Proposition de communication

Vincent THIBAUD Faculté de Droit et de Science politique, Université Lumière Lyon 2

Législation antiterroriste, lutte contre la criminalité organisée :
le Conseil constitutionnel face aux politiques pénales contemporaines

Le point de départ de notre propos s'appuie sur les actes d'une conférence (1) de l'ancien président du Conseil constitutionnel Pierre Mazeaud et publiés sur le site Internet de F institution (2). Ce discours prononcé en 2006 garde toute son actualité. Le lecteur attentif relèvera principalement deux choses. L'intervention commence par l'idée suivante concernant la vision française de la lutte antiterroriste : « dès F origine, le législateur a choisi de doter la puissance publique de pouvoirs dérogatoires du droit commun, par un dispositif spécifique, mais permanent, qui maintient le juge au coeur de la lutte antiterroriste, qui respecte les principes essentiels du droit pénal et qui s'inscrit dans un cadre protecteur des libertés publiques ». Mais le bilan d'évolution se termine par le constat que « plusieurs des règles procédurales applicables au terrorisme et à la répression du trafic de stupéfiants, ont vu leur champ d'application étendu aux infractions liées à la criminalité organisée par la loi du 9 mars 2004. // De ce point de vue, on peut dire que les dispositions applicables en matière de terrorisme ont servi de matrice à un régime élargi au champ de la criminalité organisée. Elles ont donc perdu une part de leur spécificité (3) ».

L'aveu est intéressant. Il pointe l'idée que des politiques criminelles globales ont été le prétexte à l'extension de dispositifs juridiques conçus de façon strictement dérogatoire, à tel point que la notion de « criminalité organisée » englobe aujourd'hui celle de terrorisme au moins en matière de procédure (article 706-73 du Code de procédure pénale). Certains auteurs n'hésitent pas à mettre en exergue, dans la logique politique actuelle, « une instrumentalisation de la procédure pénale » ( 4), « pour, d'une part élargir le champ d'intervention du système pénal en général et, d'autre part, introduire des procédures dérogatoires au droit commun et à certains principes fondamentaux » (5). Il y a dans notre droit désormais un véritable droit commun de la criminalité organisée, dont l'ampleur des infractions rassemblées sous ledit régime ne peut plus en faire une simple dérogation à un droit plus vaste de la procédure pénale. Il traduit l'émergence d'un nouveau système de procédures, véritablement parallèle aux outils relevant de notre tradition pénale. Ce mouvement ne va pas sans certaines craintes des observateurs.

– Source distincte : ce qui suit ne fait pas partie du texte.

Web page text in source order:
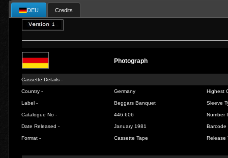
DEU Credits
Photograph
Cassette Details -
Country - Germany Highest
Label - Beggars Banquet Sleeve
Catalogue No - 446.606 Number
Date Released - January 1981 Barcode
Format - Cassette Tape Release
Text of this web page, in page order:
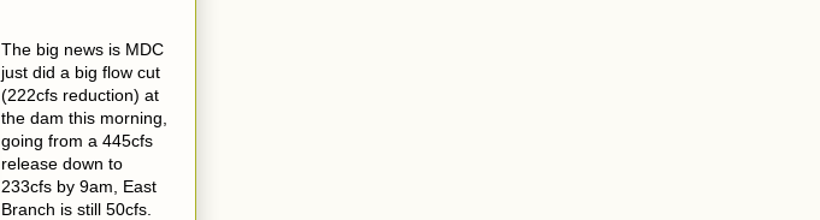
The big news is MDC
just did a big flow cut
(222cfs reduction) at
the dam this morning,
going from a 445cfs
release down to
233cfs by 9am, East
Branch is still 50cfs.
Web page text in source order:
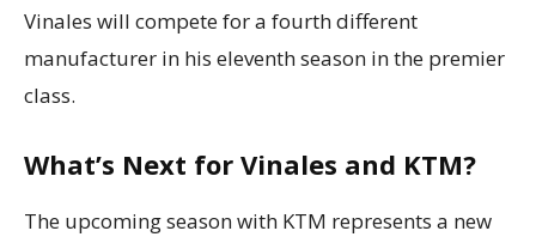
Vinales will compete for a fourth different
manufacturer in his eleventh season in the premier
class.
What’s Next for Vinales and KTM?
The upcoming season with KTM represents a new
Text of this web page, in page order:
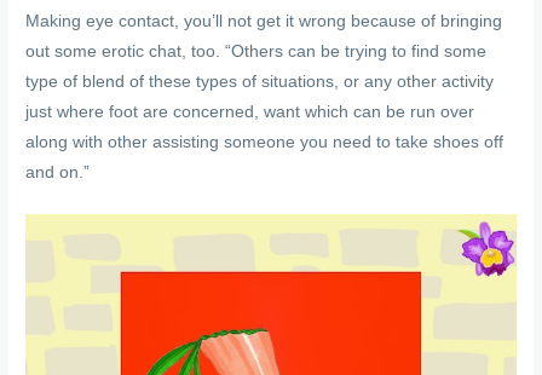
Making eye contact, you’ll not get it wrong because of bringing
out some erotic chat, too. “Others can be trying to find some
type of blend of these types of situations, or any other activity
just where foot are concerned, want which can be run over
along with other assisting someone you need to take shoes off
and on.”
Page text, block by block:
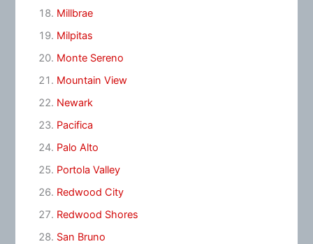
Millbrae
Milpitas
Monte Sereno
Mountain View
Newark
Pacifica
Palo Alto
Portola Valley
Redwood City
Redwood Shores
San Bruno
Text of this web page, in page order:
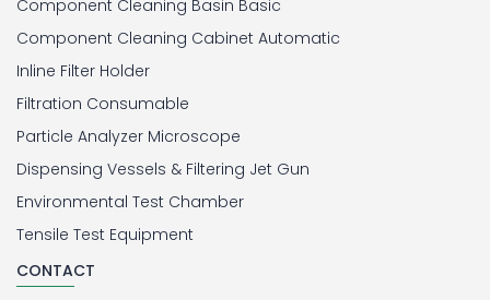
Component Cleaning Basin Basic
Component Cleaning Cabinet Automatic
Inline Filter Holder
Filtration Consumable
Particle Analyzer Microscope
Dispensing Vessels & Filtering Jet Gun
Environmental Test Chamber
Tensile Test Equipment
CONTACT
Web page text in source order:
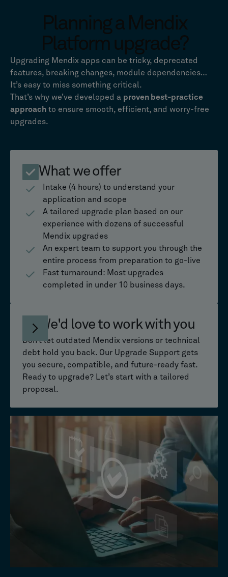
Planning a Mendix
Platform upgrade?
Upgrading Mendix apps can be tricky, deprecated
features, breaking changes, module dependencies…
It’s easy to miss something critical.
That’s why we’ve developed a proven best-practice
approach to ensure smooth, efficient, and worry-free
upgrades.
What we offer
Intake (4 hours) to understand your
application and scope
A tailored upgrade plan based on our
experience with dozens of successful
Mendix upgrades
An expert team to support you through the
entire process from preparation to go-live
Fast turnaround: Most upgrades
completed in under 10 business days.
We'd love to work with you
Don’t let outdated Mendix versions or technical
debt hold you back. Our Upgrade Support gets
you secure, compatible, and future-ready fast.
Ready to upgrade? Let’s start with a tailored
proposal.
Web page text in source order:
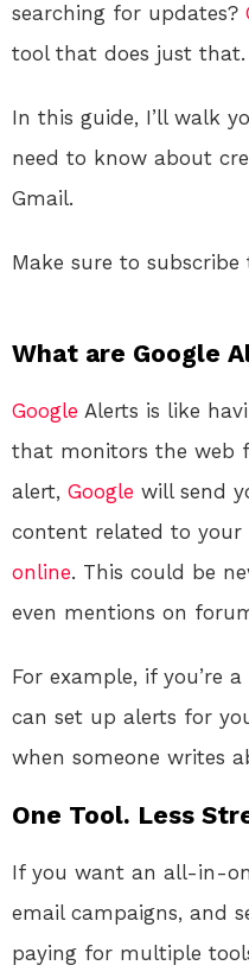
searching for updates?
tool that does just that.
In this guide, I’ll walk
need to know about
Gmail.
Make sure to
What are Google
Google Alerts is like
that monitors the web
alert, Google will send
content related to your
online. This could be
even mentions on
For example, if you’re
can set up alerts for
when someone writes
One Tool. Less
If you want an all-in-
email campaigns, and
paying for multiple
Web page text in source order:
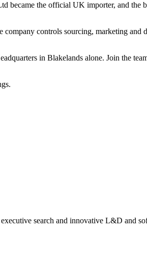
became the official UK importer, and the
company controls sourcing, marketing and
in Blakelands alone. Join the
search and innovative L&D and
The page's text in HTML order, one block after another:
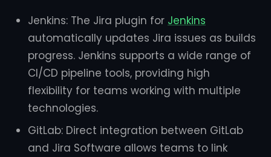
Jenkins: The Jira plugin for Jenkins
automatically updates Jira issues as builds
progress. Jenkins supports a wide range of
CI/CD pipeline tools, providing high
flexibility for teams working with multiple
technologies.
GitLab: Direct integration between GitLab
and Jira Software allows teams to link
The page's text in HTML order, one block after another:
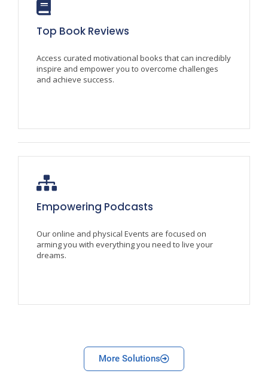
Top Book Reviews
Access curated motivational books that can incredibly
inspire and empower you to overcome challenges
and achieve success.
Empowering Podcasts
Our online and physical Events are focused on
arming you with everything you need to live your
dreams.
More Solutions
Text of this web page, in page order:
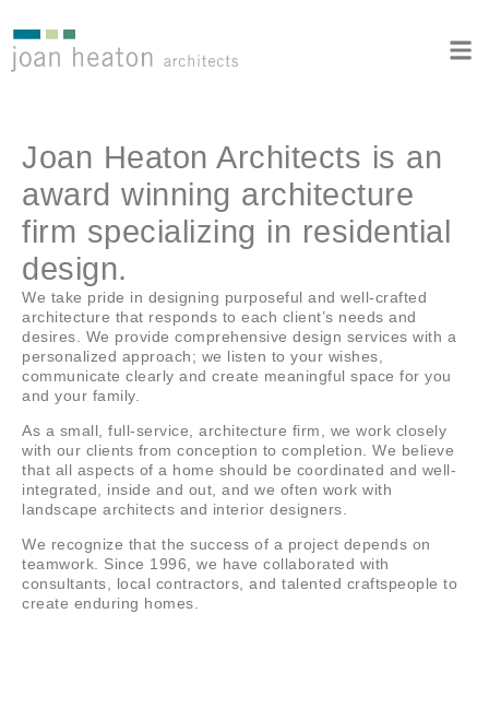
Joan Heaton Architects is an
award winning architecture
firm specializing in residential
design.
We take pride in designing purposeful and well-crafted
architecture that responds to each client’s needs and
desires. We provide comprehensive design services with a
personalized approach; we listen to your wishes,
communicate clearly and create meaningful space for you
and your family.
As a small, full-service, architecture firm, we work closely
with our clients from conception to completion. We believe
that all aspects of a home should be coordinated and well-
integrated, inside and out, and we often work with
landscape architects and interior designers.
We recognize that the success of a project depends on
teamwork. Since 1996, we have collaborated with
consultants, local contractors, and talented craftspeople to
create enduring homes.

Ces craintes se retrouvent forcément exprimées dans le contentieux constitutionnel. L'objectif de cette communication est de faire un aperçu critique de la jurisprudence du Conseil constitutionnel, du point de vue évidemment des garanties existantes pour le citoyen au niveau constitutionnel et que le juge constitutionnel peut opposer au législateur ; mais surtout, quels sont les techniques, les concepts utilisés dans cette jurisprudence qui ont donné un brevet constitutionnel au développement de ce nouveau régime pénal et qui laissent l'impression d'un véritable effacement du juge constitutionnel, au regard d'un volontarisme dont il avait pu faire preuve à une certaine époque.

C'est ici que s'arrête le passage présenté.